Mark Burns

Personal information
- Full name: Mark Ian Burns
- Born: 18 September 1967 (age 59) Bury, Greater Manchester, England
- Batting: Right-handed
- Bowling: Right-arm medium
- Role: Wicket-keeper

Domestic team information
- 2002: Cumberland

Career statistics
| Competition | List A |
| Matches | 2 |
| Runs scored | 1 |
| Batting average | 1.00 |
| 100s/50s | –/– |
| Top score | 1 |
| Balls bowled | – |
| Wickets | – |
| Bowling average | – |
| 5 wickets in innings | – |
| 10 wickets in match | – |
| Best bowling | – |
| Catches/stumpings | 4/2 |
- Source: Cricinfo, 27 March 2011

= Mark Burns (cricketer) =

English cricketer (born 1967)

Mark Ian Burns (born 18 September 1967) is an English cricketer. Burns is a right-handed batsman who bowls right-arm medium pace and who fields as a wicket-keeper. He was born in Bury, Greater Manchester.
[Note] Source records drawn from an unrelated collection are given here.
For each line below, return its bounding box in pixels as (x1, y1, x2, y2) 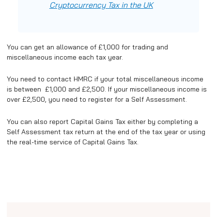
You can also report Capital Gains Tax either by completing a (7, 117, 198, 126)
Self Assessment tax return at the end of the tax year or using (7, 127, 205, 136)
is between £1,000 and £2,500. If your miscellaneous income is (7, 85, 207, 94)
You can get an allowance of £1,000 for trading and (7, 42, 168, 51)
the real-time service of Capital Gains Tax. (7, 137, 139, 146)
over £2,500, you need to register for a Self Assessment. (7, 95, 187, 104)
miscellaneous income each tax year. (7, 52, 123, 62)
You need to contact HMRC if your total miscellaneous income (7, 75, 203, 84)
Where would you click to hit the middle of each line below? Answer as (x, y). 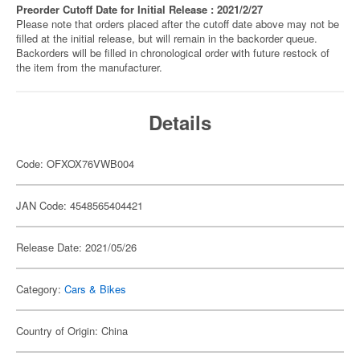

Burns made his debut for Cumberland in the 2002 MCCA Knockout Trophy against Northumberland. He played one more Trophy match in 2002, against the Durham Cricket Board. His Minor Counties Championship debut came against Suffolk in the same season, with Burms making a further appearance against Bedfordshire. In his sole season with Cumberland, Smith played two List A matches against the Nottinghamshire Cricket Board and Devon, both in the 2003 Cheltenham & Gloucester Trophy which was held in 2002. His only List A run came against Devon, with Burns being dismissed by Andrew Procter in that match. Behind the stumps he took 4 catches and made 2 stumpings.